La Déesse, ayant ainsi parlé, lui donna la bandelette puis elle se replongea dans la mer tumultueuse, semblable à un plongeon, et le flot noir la recouvrit. Mais le patient et divin Odysseus hésitait, et il dit, en gémissant, dans son esprit magnanime :

— Hélas ! je crains qu'un des immortels ourdisse une ruse contre moi en m'ordonnant de me jeter hors du radeau ; mais je ne lui obéirai pas aisément, car cette terre est encore très-éloignée où elle dit que je dois échapper à la mort ; mais je ferai ceci, et il me semble que c'est le plus sage : aussi longtemps que ces pièces de bois seront unies par leurs liens, je resterai ici et je subirai mon mal patiemment, et dès que la mer aura rompu le radeau, je nagerai, car je ne pourrai rien faire de mieux.
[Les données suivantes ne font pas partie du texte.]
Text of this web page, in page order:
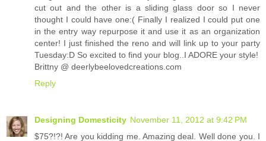
cut out and the other is a sliding glass door so I never
thought I could have one:( Finally I realized I could put one
in the entry way repurpose it and use it as an organization
center! I just finished the reno and will link up to your party
Tuesday:D So excited to find your blog..I ADORE your style!
Brittny @ deerlybeelovedcreations.com
Reply
Designing Domesticity November 11, 2012 at 9:42 PM
$75?!?! Are you kidding me. Amazing deal. Well done you. I
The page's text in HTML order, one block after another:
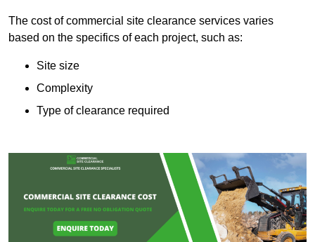
The cost of commercial site clearance services varies
based on the specifics of each project, such as:
Site size
Complexity
Type of clearance required
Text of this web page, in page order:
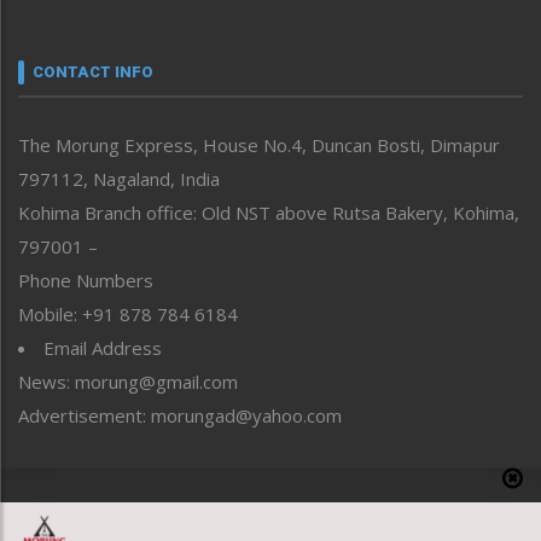
neissr
Perspective
Politics
Public Space
Reflections
Right-Featured
Sports
Straight from the Heart
Tracking your Health
Uncategorized
CONTACT INFO
The Morung Express, House No.4, Duncan Bosti, Dimapur
797112, Nagaland, India
Kohima Branch office: Old NST above Rutsa Bakery, Kohima,
797001 –
Phone Numbers
Mobile: +91 878 784 6184
Email Address
News: morung@gmail.com
Advertisement: morungad@yahoo.com
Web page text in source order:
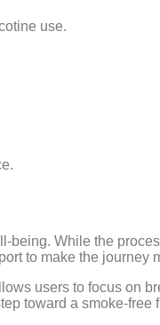
use.
being. While the
to make the journey
users to focus on
toward a smoke-free
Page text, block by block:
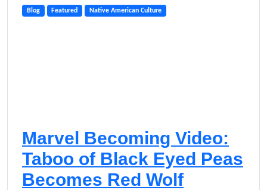
Blog Featured Native American Culture
Marvel Becoming Video:
Taboo of Black Eyed Peas
Becomes Red Wolf
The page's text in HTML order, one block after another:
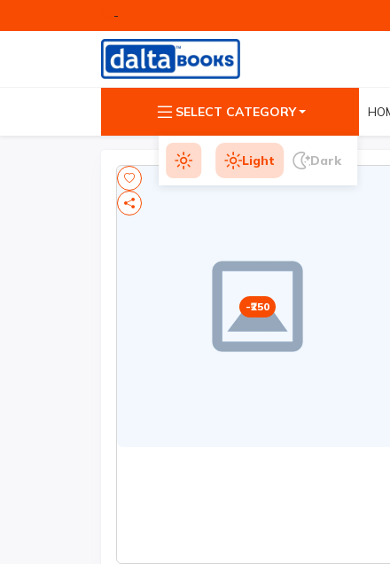
-
SELECT CATEGORY
Light Dark
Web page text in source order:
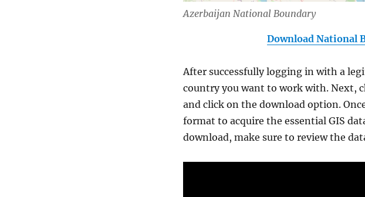
Azerbaijan National Boundary
Download National
After successfully logging in with a
country you want to work with. Next,
and click on the download option.
format to acquire the essential GIS
download, make sure to review the
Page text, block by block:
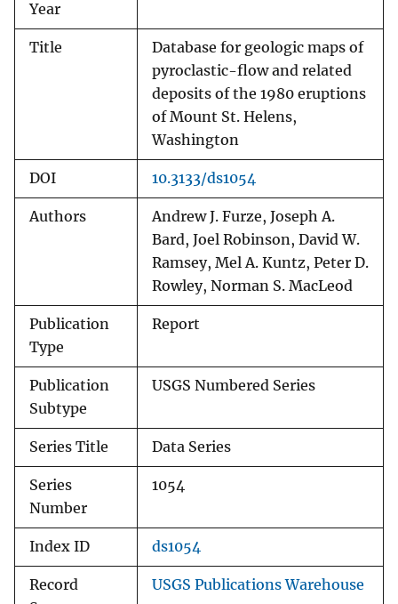
Year
Title
Database for geologic maps of
pyroclastic-flow and related
deposits of the 1980 eruptions
of Mount St. Helens,
Washington
DOI 10.3133/ds1054
Authors
Andrew J. Furze, Joseph A.
Bard, Joel Robinson, David W.
Ramsey, Mel A. Kuntz, Peter D.
Rowley, Norman S. MacLeod
Publication
Type
Report
Publication
Subtype
USGS Numbered Series
Series Title Data Series
Series
Number
1054
Index ID ds1054
Record
USGS Publications Warehouse
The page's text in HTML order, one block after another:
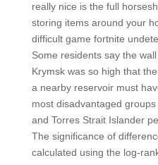
really nice is the full
storing items around your
difficult game fortnite
Some residents say the
Krymsk was so high that
a nearby reservoir must
most disadvantaged
and Torres Strait Islander
The significance of
calculated using the log-
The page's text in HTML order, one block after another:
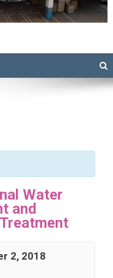
Water
and
2, 2018
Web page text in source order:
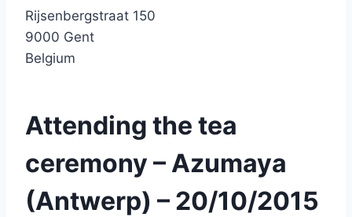
Rijsenbergstraat 150
9000 Gent
Belgium
Attending the tea
ceremony – Azumaya
(Antwerp) – 20/10/2015
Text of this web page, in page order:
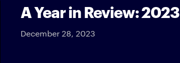
A Year in Review: 2023
December 28, 2023
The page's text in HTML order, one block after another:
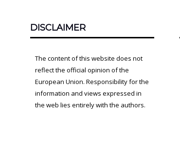
DISCLAIMER
The content of this website does not
reflect the official opinion of the
European Union. Responsibility for the
information and views expressed in
the web lies entirely with the authors.
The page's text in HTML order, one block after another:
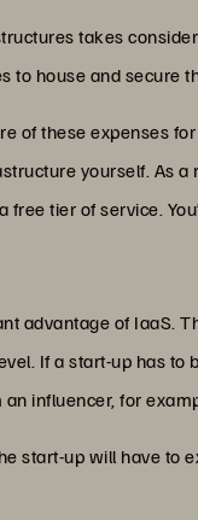
takes
to house and secure
of these expenses
yourself. As a
tier of service.
advantage of IaaS.
If a start-up has
influencer, for
start-up will have to
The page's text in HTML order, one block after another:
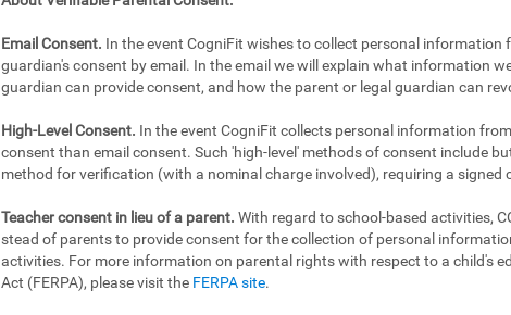
Email Consent. In the event CogniFit wishes to collect personal information
guardian's consent by email. In the email we will explain what information
guardian can provide consent, and how the parent or legal guardian can
High-Level Consent. In the event CogniFit collects personal information
consent than email consent. Such 'high-level' methods of consent include
method for verification (with a nominal charge involved), requiring a
Teacher consent in lieu of a parent. With regard to school-based activities,
stead of parents to provide consent for the collection of personal
activities. For more information on parental rights with respect to a child's
Act (FERPA), please visit the FERPA site.
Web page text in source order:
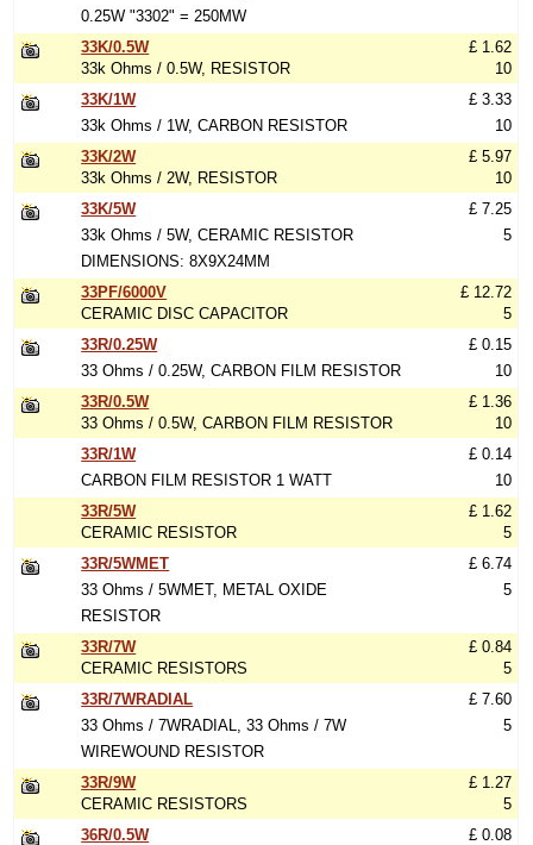
0.25W "3302" = 250MW
33K/0.5W
33k Ohms / 0.5W, RESISTOR
£ 1.62
10
33K/1W
33k Ohms / 1W, CARBON RESISTOR
£ 3.33
10
33K/2W
33k Ohms / 2W, RESISTOR
£ 5.97
10
33K/5W
33k Ohms / 5W, CERAMIC RESISTOR
DIMENSIONS: 8X9X24MM
£ 7.25
5
33PF/6000V
CERAMIC DISC CAPACITOR
£ 12.72
5
33R/0.25W
33 Ohms / 0.25W, CARBON FILM RESISTOR
£ 0.15
10
33R/0.5W
33 Ohms / 0.5W, CARBON FILM RESISTOR
£ 1.36
10
33R/1W
CARBON FILM RESISTOR 1 WATT
£ 0.14
10
33R/5W
CERAMIC RESISTOR
£ 1.62
5
33R/5WMET
33 Ohms / 5WMET, METAL OXIDE
RESISTOR
£ 6.74
5
33R/7W
CERAMIC RESISTORS
£ 0.84
5
33R/7WRADIAL
33 Ohms / 7WRADIAL, 33 Ohms / 7W
WIREWOUND RESISTOR
£ 7.60
5
33R/9W
CERAMIC RESISTORS
£ 1.27
5
36R/0.5W
£ 0.08
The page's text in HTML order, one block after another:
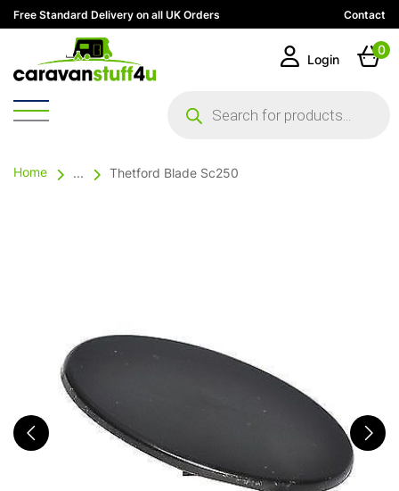
Free Standard Delivery on all UK Orders Contact
search
Login
0
Home ... Thetford Blade Sc250
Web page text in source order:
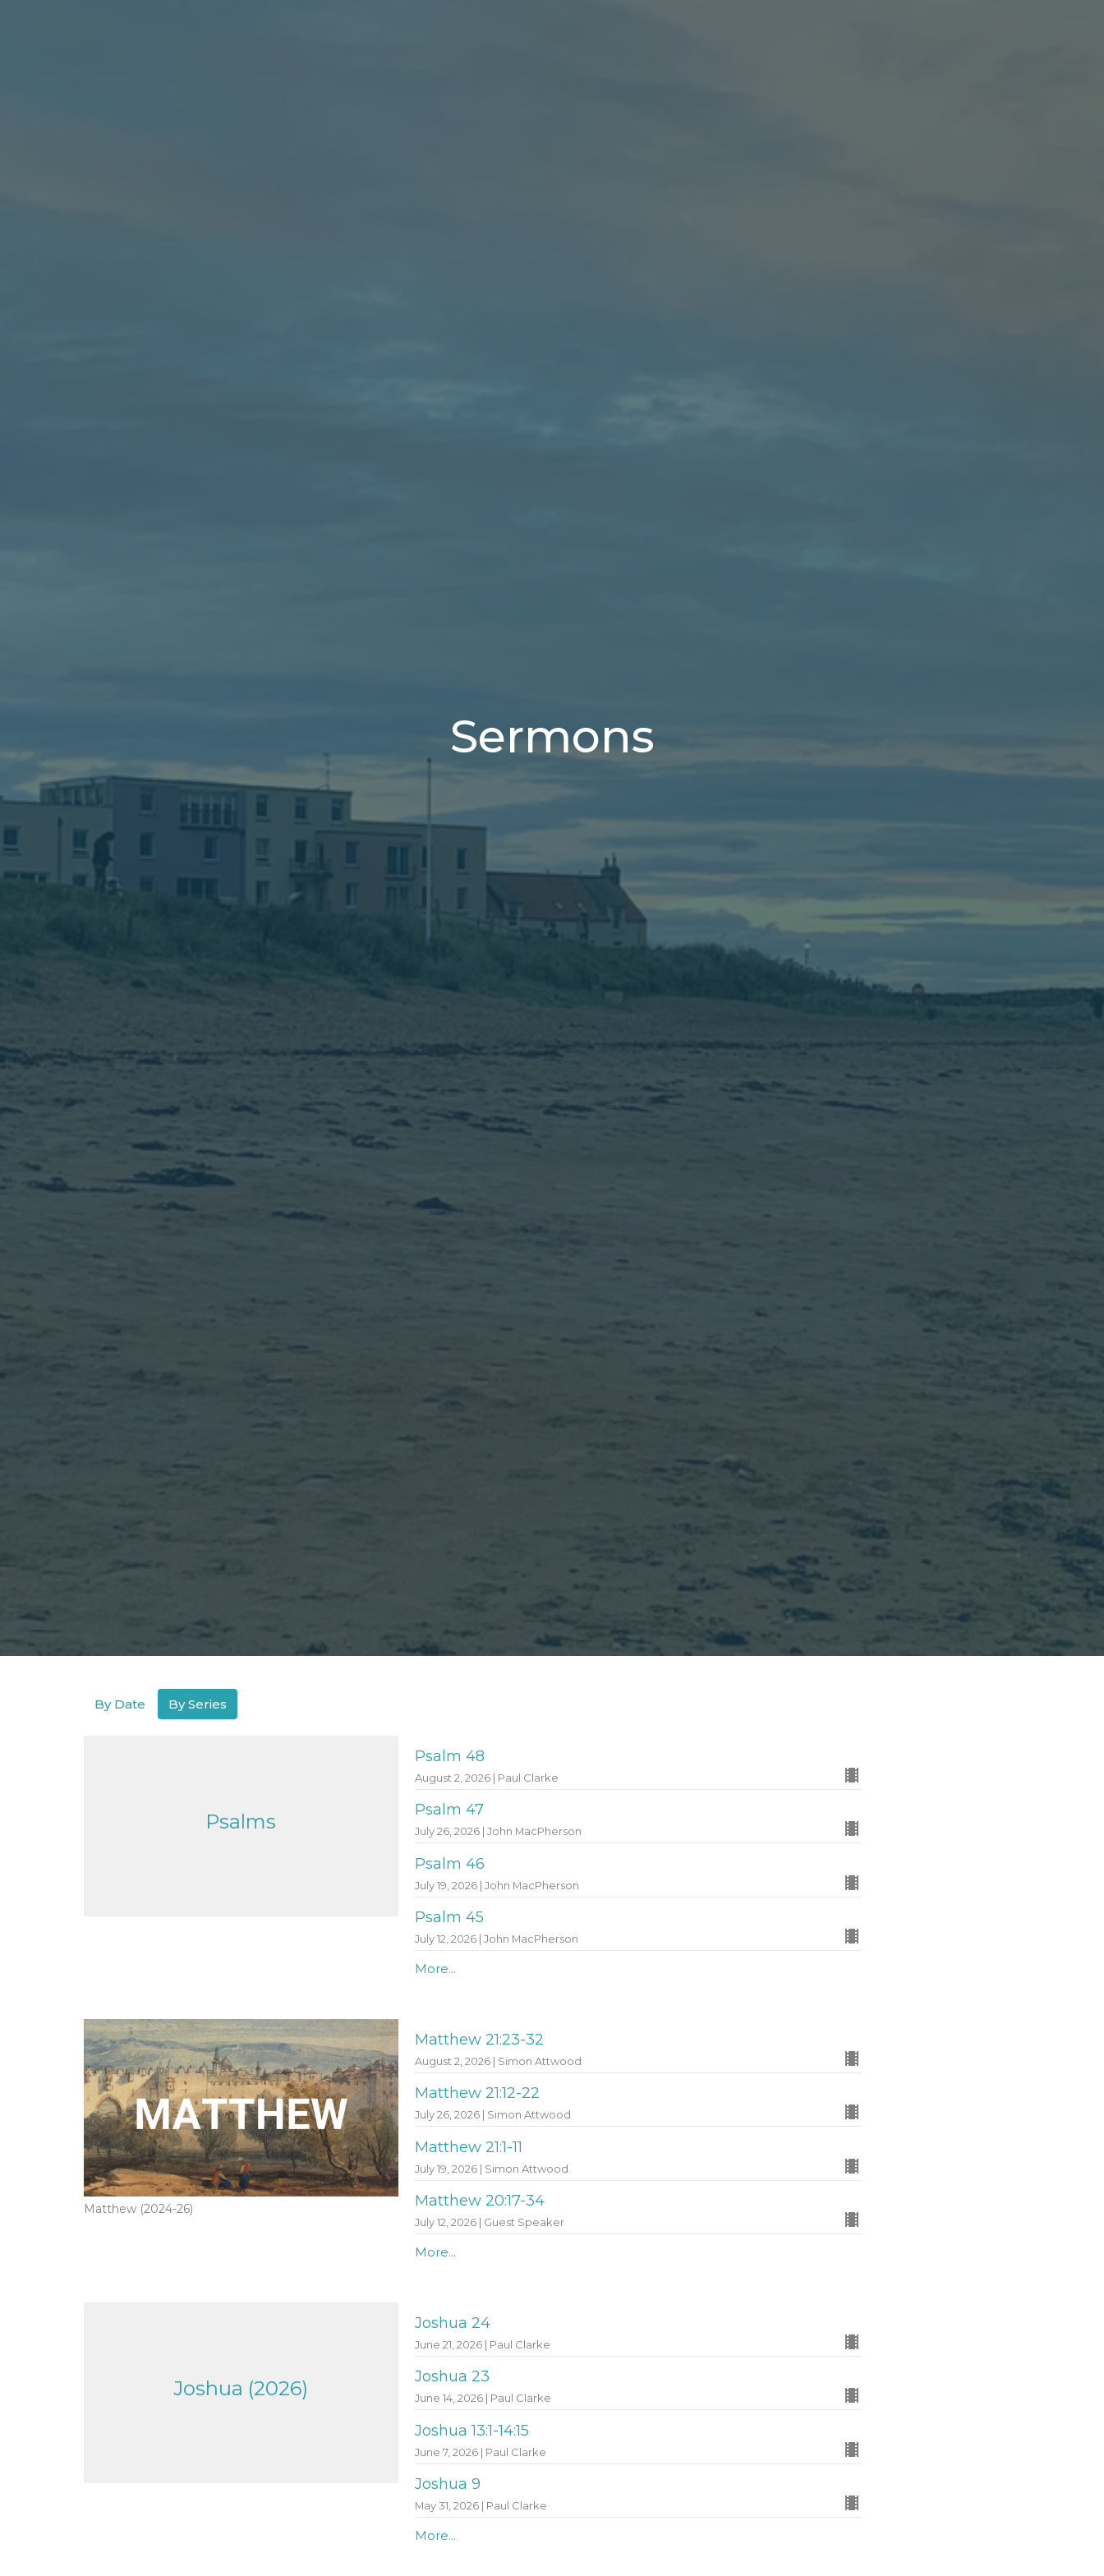
Sermons
By Date By Series
Psalms
Psalm 48
August 2, 2026 | Paul Clarke
Psalm 47
July 26, 2026 | John MacPherson
Psalm 46
July 19, 2026 | John MacPherson
Psalm 45
July 12, 2026 | John MacPherson
More...
Matthew (2024-26)
Matthew 21:23-32
August 2, 2026 | Simon Attwood
Matthew 21:12-22
July 26, 2026 | Simon Attwood
Matthew 21:1-11
July 19, 2026 | Simon Attwood
Matthew 20:17-34
July 12, 2026 | Guest Speaker
More...
Joshua (2026)
Joshua 24
June 21, 2026 | Paul Clarke
Joshua 23
June 14, 2026 | Paul Clarke
Joshua 13:1-14:15
June 7, 2026 | Paul Clarke
Joshua 9
May 31, 2026 | Paul Clarke
More...

Tandis qu'il pensait ainsi dans son esprit et dans son cœur, Poseidaôn qui ébranle la terre souleva une lame immense, effrayante, lourde et haute, et il la jeta sur Odysseus. De même que le vent qui souffle avec violence disperse un monceau de pailles sèches qu'il emporte çà et là, de même la mer dispersa les longues poutres, et Odysseus monta sur une d'entre elles comme sur un cheval qu'on dirige. Et il dépouilla les vêtements que la divine Kalypsô lui avait donnés, et il étendit aussitôt sur sa poitrine la bandelette de Leukothéè ; puis, s'allongeant sur la mer, il étendit les bras, plein du désir de nager. Et le puissant qui ébranle la terre le vit, et secouant la tête, il dit dans son esprit :

— Va ! subis encore mille maux, errant sur la mer, jusqu'à ce que tu abordes ces hommes nourris par Zeus ; mais j'espère que tu ne te riras plus de mes châtiments.